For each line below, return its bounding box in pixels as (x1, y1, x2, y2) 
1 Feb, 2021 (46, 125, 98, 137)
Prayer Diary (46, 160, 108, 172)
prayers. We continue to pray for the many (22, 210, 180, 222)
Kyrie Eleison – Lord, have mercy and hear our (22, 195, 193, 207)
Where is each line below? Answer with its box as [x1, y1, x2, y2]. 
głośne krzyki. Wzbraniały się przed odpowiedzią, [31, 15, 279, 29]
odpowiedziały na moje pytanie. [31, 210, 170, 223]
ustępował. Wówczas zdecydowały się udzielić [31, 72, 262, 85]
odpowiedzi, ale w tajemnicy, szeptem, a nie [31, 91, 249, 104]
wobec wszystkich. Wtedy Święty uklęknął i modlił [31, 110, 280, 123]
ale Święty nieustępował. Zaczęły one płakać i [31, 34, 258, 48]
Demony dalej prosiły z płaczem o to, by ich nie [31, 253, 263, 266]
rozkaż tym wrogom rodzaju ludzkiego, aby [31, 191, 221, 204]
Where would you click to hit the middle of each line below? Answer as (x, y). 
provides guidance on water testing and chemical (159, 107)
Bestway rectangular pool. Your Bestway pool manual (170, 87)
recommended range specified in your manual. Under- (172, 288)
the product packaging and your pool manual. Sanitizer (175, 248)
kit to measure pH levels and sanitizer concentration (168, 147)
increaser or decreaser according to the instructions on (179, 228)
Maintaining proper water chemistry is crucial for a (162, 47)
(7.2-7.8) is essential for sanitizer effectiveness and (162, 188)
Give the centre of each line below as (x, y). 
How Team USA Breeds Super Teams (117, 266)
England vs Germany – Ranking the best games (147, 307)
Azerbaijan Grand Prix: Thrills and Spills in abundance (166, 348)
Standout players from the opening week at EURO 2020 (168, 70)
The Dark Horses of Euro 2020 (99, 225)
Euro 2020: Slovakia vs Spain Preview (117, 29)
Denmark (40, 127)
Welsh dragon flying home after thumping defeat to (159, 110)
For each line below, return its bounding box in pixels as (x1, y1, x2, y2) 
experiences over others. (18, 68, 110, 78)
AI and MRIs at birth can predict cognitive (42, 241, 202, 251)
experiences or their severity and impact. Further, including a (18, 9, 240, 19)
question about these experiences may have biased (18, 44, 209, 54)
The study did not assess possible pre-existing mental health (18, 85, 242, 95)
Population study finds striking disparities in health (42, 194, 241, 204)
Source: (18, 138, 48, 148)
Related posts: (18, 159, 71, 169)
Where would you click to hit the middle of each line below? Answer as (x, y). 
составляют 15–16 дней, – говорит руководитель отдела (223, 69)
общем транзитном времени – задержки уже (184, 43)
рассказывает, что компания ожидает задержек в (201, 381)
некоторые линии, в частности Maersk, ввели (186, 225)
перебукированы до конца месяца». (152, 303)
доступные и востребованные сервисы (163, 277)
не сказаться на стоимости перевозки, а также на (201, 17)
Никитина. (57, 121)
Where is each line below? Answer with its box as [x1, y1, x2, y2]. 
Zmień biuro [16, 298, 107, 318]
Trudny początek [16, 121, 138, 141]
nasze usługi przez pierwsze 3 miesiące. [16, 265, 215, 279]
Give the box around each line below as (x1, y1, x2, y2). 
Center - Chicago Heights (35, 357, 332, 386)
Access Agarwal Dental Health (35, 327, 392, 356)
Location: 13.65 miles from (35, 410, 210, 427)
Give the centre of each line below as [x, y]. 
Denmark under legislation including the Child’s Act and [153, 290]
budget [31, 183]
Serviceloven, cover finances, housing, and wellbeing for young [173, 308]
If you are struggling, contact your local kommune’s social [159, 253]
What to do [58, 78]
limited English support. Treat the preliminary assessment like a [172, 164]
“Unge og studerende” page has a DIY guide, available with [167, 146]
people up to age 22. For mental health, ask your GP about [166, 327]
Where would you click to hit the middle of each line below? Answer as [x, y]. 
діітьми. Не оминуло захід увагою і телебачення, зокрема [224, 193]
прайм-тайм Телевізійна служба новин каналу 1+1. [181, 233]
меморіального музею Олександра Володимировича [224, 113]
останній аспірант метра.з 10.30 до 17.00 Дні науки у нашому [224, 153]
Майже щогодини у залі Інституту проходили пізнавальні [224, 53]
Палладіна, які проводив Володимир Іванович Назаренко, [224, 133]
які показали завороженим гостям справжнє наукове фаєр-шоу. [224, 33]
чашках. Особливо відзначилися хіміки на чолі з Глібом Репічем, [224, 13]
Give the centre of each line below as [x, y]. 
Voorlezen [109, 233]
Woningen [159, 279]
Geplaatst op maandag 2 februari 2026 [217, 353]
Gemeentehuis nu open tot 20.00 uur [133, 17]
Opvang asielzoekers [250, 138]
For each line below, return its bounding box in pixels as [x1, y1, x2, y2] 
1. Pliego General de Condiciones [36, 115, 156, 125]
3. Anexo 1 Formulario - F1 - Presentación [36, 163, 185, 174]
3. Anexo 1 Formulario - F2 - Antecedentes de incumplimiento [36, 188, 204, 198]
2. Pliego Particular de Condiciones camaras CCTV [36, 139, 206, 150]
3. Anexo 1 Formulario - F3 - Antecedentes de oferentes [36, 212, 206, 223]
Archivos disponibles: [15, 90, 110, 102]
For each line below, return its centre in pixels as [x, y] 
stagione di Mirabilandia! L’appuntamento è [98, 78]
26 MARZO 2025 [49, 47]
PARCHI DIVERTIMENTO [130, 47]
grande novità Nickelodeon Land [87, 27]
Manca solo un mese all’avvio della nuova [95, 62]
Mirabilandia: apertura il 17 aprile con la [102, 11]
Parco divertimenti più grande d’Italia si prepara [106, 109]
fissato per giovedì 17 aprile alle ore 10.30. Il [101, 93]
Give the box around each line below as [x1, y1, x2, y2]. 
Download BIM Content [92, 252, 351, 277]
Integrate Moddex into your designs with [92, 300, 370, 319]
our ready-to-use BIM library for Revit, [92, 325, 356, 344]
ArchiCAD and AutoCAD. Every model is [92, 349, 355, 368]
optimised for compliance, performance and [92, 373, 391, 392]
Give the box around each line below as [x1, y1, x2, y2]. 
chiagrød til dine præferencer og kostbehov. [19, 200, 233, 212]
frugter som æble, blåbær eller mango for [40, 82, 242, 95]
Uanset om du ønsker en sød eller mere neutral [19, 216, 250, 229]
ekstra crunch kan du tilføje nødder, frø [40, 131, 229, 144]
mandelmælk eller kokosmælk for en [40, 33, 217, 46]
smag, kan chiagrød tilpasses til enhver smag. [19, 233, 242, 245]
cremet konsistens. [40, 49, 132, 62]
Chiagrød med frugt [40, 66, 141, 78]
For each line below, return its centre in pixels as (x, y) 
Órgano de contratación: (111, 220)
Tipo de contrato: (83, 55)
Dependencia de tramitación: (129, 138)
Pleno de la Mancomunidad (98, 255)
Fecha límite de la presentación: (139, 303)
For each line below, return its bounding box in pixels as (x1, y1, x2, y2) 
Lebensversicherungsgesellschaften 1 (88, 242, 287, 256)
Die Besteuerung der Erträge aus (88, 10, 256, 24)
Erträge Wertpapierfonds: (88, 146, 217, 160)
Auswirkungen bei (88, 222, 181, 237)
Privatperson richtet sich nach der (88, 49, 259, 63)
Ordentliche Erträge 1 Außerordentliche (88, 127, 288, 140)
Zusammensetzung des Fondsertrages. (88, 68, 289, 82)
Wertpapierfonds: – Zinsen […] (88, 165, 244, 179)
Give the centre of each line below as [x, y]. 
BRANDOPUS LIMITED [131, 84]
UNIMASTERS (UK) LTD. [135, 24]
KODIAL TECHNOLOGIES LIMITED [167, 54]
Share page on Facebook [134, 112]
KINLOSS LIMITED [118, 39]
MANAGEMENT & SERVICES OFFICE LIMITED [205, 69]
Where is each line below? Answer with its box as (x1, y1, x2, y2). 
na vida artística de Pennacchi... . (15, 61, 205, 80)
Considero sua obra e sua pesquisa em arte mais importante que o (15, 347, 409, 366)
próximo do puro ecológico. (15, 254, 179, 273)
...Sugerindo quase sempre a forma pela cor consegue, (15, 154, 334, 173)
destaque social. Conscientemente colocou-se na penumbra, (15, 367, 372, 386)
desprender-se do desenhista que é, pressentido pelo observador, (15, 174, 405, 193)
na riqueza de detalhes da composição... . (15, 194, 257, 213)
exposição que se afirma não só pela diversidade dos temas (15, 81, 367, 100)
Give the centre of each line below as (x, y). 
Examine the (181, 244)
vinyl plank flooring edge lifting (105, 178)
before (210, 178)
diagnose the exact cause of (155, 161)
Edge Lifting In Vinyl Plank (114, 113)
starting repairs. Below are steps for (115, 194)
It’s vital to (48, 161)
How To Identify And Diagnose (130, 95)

^^^^

### TASK PROMPT
Take the line that contains "diagnose the exact cause of (155, 161)" and each line after it through the end of the records, and repeat them all exactly. Nothing else.

### YOUR RESPONSE
diagnose the exact cause of (155, 161)
Edge Lifting In Vinyl Plank (114, 113)
starting repairs. Below are steps for (115, 194)
It’s vital to (48, 161)
How To Identify And Diagnose (130, 95)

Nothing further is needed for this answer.